> [Your assignment]: Return all of the entries exactly, but do not include the pictures.

> [Material provided]:
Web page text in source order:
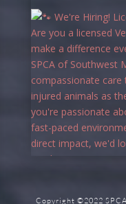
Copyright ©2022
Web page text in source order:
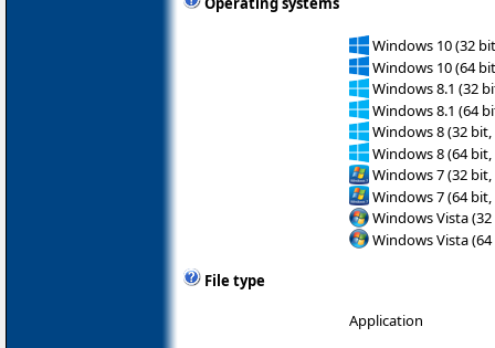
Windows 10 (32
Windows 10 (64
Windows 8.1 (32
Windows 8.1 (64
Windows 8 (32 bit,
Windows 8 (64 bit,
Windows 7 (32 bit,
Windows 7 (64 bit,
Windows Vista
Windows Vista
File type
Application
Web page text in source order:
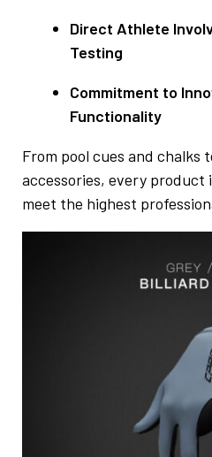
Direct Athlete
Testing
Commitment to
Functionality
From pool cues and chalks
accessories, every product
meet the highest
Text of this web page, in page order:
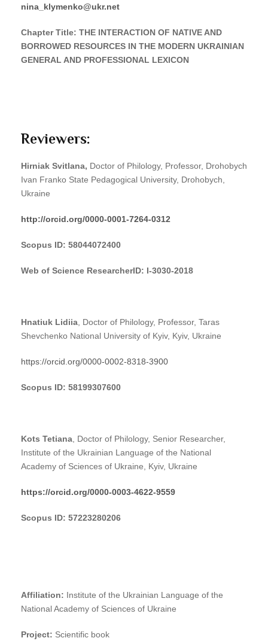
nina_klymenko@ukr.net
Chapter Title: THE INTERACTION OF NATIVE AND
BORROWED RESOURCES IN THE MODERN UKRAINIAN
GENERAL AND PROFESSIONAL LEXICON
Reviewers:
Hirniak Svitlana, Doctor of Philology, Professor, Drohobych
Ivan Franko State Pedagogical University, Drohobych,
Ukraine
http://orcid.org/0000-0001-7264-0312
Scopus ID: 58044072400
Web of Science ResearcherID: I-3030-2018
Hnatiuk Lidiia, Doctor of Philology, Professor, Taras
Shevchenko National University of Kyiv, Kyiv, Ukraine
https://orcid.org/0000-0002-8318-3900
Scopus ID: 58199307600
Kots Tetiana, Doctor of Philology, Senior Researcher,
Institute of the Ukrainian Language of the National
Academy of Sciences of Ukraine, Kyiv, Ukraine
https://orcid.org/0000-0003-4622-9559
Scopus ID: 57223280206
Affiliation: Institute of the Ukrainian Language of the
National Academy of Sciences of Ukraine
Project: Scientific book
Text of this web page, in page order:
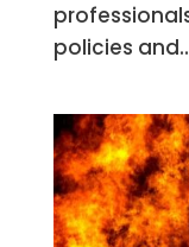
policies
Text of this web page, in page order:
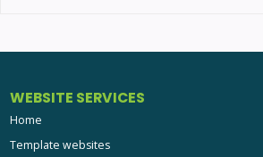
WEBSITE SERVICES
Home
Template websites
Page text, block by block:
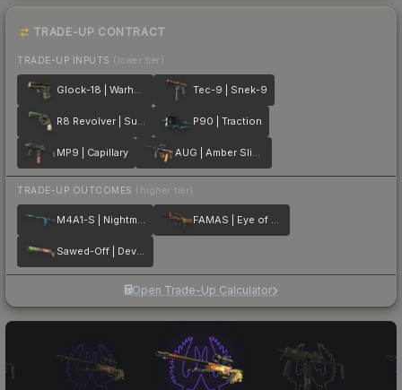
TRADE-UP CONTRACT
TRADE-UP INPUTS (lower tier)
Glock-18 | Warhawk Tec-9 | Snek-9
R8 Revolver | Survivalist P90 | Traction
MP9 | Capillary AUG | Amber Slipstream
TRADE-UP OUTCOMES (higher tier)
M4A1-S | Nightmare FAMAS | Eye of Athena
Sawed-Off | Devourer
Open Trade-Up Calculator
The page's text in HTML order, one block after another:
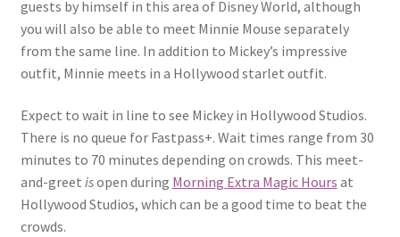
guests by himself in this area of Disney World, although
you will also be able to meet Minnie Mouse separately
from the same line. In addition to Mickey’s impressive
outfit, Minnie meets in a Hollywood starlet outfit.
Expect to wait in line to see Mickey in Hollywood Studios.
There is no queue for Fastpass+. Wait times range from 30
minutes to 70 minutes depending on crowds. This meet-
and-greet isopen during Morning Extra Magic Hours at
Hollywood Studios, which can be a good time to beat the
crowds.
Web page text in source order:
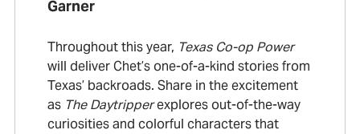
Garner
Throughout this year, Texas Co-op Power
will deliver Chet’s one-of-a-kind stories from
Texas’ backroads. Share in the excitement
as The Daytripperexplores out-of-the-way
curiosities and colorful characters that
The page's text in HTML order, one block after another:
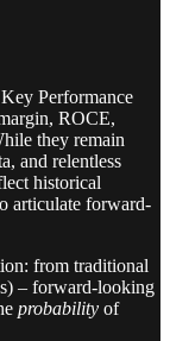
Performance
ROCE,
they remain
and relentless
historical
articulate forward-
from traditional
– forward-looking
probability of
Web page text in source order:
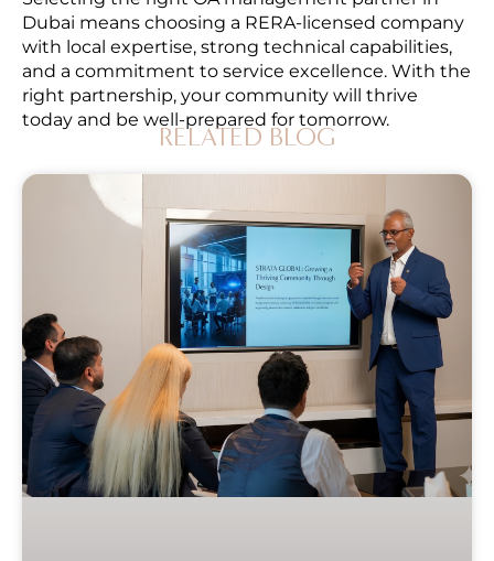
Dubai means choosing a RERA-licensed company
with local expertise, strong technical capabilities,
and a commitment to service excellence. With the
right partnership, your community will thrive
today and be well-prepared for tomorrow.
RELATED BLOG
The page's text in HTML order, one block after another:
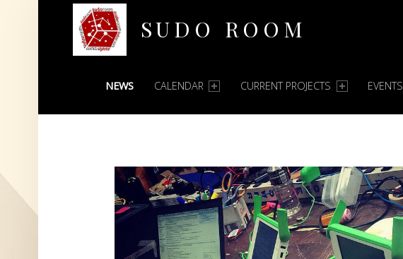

> [Reply]:
Web page text in source order:
Copyright ©2022
Web page text in source order:
Windows 10 (32
Windows 10 (64
Windows 8.1 (32
Windows 8.1 (64
Windows 8 (32 bit,
Windows 8 (64 bit,
Windows 7 (32 bit,
Windows 7 (64 bit,
Windows Vista
Windows Vista
File type
Application
Web page text in source order:
Direct Athlete
Testing
Commitment to
Functionality
From pool cues and chalks
accessories, every product
meet the highest
Text of this web page, in page order:
nina_klymenko@ukr.net
Chapter Title: THE INTERACTION OF NATIVE AND
BORROWED RESOURCES IN THE MODERN UKRAINIAN
GENERAL AND PROFESSIONAL LEXICON
Reviewers:
Hirniak Svitlana, Doctor of Philology, Professor, Drohobych
Ivan Franko State Pedagogical University, Drohobych,
Ukraine
http://orcid.org/0000-0001-7264-0312
Scopus ID: 58044072400
Web of Science ResearcherID: I-3030-2018
Hnatiuk Lidiia, Doctor of Philology, Professor, Taras
Shevchenko National University of Kyiv, Kyiv, Ukraine
https://orcid.org/0000-0002-8318-3900
Scopus ID: 58199307600
Kots Tetiana, Doctor of Philology, Senior Researcher,
Institute of the Ukrainian Language of the National
Academy of Sciences of Ukraine, Kyiv, Ukraine
https://orcid.org/0000-0003-4622-9559
Scopus ID: 57223280206
Affiliation: Institute of the Ukrainian Language of the
National Academy of Sciences of Ukraine
Project: Scientific book
Text of this web page, in page order:
policies
Text of this web page, in page order:
WEBSITE SERVICES
Home
Template websites
Page text, block by block:
TRADE-UP CONTRACT
TRADE-UP INPUTS (lower tier)
Glock-18 | Warhawk Tec-9 | Snek-9
R8 Revolver | Survivalist P90 | Traction
MP9 | Capillary AUG | Amber Slipstream
TRADE-UP OUTCOMES (higher tier)
M4A1-S | Nightmare FAMAS | Eye of Athena
Sawed-Off | Devourer
Open Trade-Up Calculator
The page's text in HTML order, one block after another:
guests by himself in this area of Disney World, although
you will also be able to meet Minnie Mouse separately
from the same line. In addition to Mickey’s impressive
outfit, Minnie meets in a Hollywood starlet outfit.
Expect to wait in line to see Mickey in Hollywood Studios.
There is no queue for Fastpass+. Wait times range from 30
minutes to 70 minutes depending on crowds. This meet-
and-greet isopen during Morning Extra Magic Hours at
Hollywood Studios, which can be a good time to beat the
crowds.
Web page text in source order:
Garner
Throughout this year, Texas Co-op Power
will deliver Chet’s one-of-a-kind stories from
Texas’ backroads. Share in the excitement
as The Daytripperexplores out-of-the-way
curiosities and colorful characters that
The page's text in HTML order, one block after another:
Performance
ROCE,
they remain
and relentless
historical
articulate forward-
from traditional
– forward-looking
probability of
Web page text in source order:
Dubai means choosing a RERA-licensed company
with local expertise, strong technical capabilities,
and a commitment to service excellence. With the
right partnership, your community will thrive
today and be well-prepared for tomorrow.
RELATED BLOG
The page's text in HTML order, one block after another:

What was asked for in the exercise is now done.